HOW TO COMPLETE THIS TASK →
Sort through the material below and copy each line with "TypeScript".

── EXTRACTED MATERIAL ──

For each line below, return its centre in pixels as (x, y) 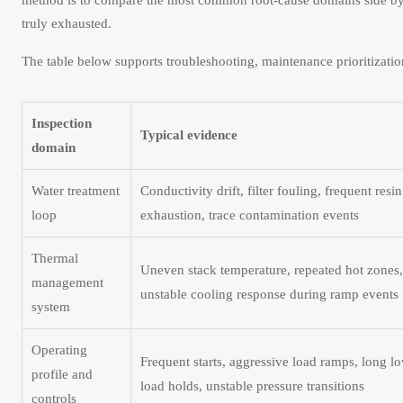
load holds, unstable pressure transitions (252, 386)
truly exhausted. (67, 24)
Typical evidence (189, 135)
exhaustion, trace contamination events (250, 215)
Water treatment (76, 191)
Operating (59, 350)
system (51, 307)
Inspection (62, 124)
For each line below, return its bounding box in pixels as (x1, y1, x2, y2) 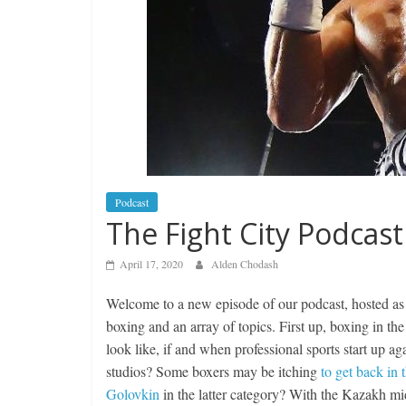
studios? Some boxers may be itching (106, 362, 321, 381)
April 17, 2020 (120, 256, 183, 271)
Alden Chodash (211, 256, 278, 271)
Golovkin (106, 384, 159, 403)
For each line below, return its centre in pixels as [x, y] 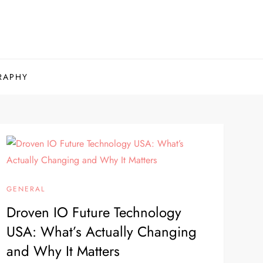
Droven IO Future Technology [94, 212]
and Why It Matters [63, 251]
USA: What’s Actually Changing [101, 232]
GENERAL [26, 189]
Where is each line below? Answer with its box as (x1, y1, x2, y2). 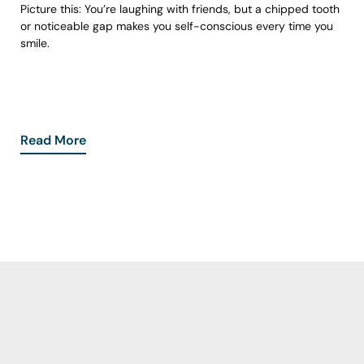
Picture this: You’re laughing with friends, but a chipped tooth (20, 2, 340, 17)
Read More (20, 132, 87, 149)
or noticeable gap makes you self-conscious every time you (20, 19, 334, 34)
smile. (20, 36, 50, 51)
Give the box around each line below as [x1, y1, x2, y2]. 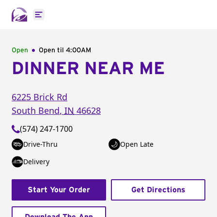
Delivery [23, 157, 49, 166]
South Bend [12, 105, 60, 116]
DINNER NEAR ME [12, 60, 165, 77]
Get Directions [131, 186, 186, 194]
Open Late [120, 139, 154, 149]
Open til [39, 47, 66, 54]
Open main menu [38, 14, 102, 25]
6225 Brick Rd [12, 91, 67, 103]
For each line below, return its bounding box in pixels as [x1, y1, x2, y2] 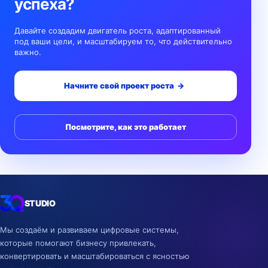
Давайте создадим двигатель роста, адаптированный [14, 26, 221, 35]
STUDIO [24, 198, 56, 208]
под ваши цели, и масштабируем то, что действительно [14, 36, 232, 46]
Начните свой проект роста [63, 81, 174, 90]
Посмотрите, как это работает [65, 122, 186, 132]
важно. [14, 47, 41, 57]
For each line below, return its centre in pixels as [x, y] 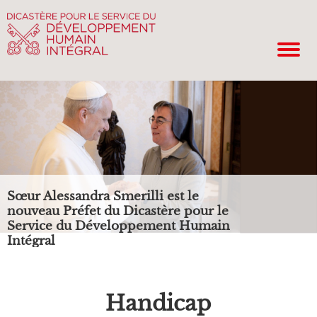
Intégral [31, 241]
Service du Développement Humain [119, 226]
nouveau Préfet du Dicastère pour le [118, 211]
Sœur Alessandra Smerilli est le [103, 196]
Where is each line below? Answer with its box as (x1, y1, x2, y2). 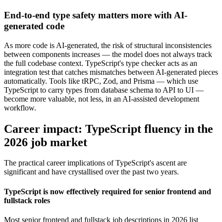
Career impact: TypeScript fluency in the (4, 122, 213, 135)
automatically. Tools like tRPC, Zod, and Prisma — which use (4, 76, 198, 85)
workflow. (4, 103, 36, 112)
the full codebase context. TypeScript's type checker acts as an (4, 58, 197, 67)
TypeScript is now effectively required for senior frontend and (4, 187, 211, 196)
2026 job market (4, 135, 87, 149)
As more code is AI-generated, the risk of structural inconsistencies (4, 41, 212, 50)
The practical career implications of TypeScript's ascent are (4, 159, 187, 167)
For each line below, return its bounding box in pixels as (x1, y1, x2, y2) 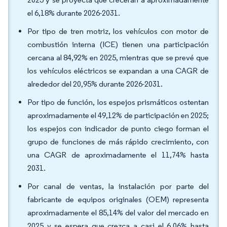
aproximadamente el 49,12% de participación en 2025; (27, 110, 209, 120)
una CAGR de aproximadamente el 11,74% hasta (27, 150, 209, 160)
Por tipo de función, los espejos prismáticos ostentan (27, 97, 209, 107)
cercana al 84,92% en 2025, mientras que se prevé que (27, 53, 209, 62)
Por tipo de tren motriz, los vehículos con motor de (27, 26, 209, 36)
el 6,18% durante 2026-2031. (27, 8, 120, 18)
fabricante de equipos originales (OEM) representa (27, 195, 209, 204)
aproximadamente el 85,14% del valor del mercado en (27, 208, 209, 217)
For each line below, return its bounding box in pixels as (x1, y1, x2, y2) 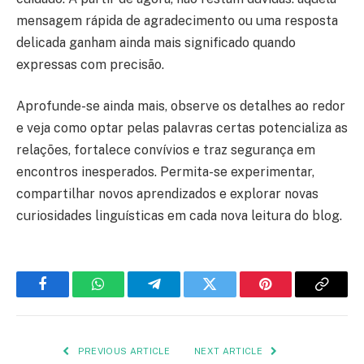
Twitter (208, 288, 251, 304)
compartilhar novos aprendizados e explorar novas (16, 186, 318, 202)
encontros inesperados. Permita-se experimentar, (16, 164, 314, 180)
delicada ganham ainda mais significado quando (16, 34, 296, 50)
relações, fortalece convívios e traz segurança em (16, 142, 315, 158)
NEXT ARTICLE (194, 346, 266, 357)
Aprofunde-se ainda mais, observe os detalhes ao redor (16, 98, 345, 115)
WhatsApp (97, 288, 160, 304)
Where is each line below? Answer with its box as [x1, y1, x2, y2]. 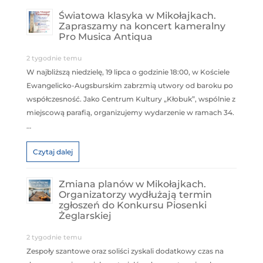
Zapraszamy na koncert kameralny [58, 21, 225, 32]
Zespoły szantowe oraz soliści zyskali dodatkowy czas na [26, 247, 224, 256]
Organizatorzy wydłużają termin [58, 189, 212, 201]
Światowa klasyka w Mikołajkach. [58, 10, 216, 22]
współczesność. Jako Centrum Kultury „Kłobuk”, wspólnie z [26, 95, 235, 104]
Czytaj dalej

───

RESULT →
Career impact: TypeScript fluency in the (4, 122, 213, 135)
the full codebase context. TypeScript's type checker acts as an (4, 58, 197, 67)
TypeScript is now effectively required for senior frontend and (4, 187, 211, 196)
The practical career implications of TypeScript's ascent are (4, 159, 187, 167)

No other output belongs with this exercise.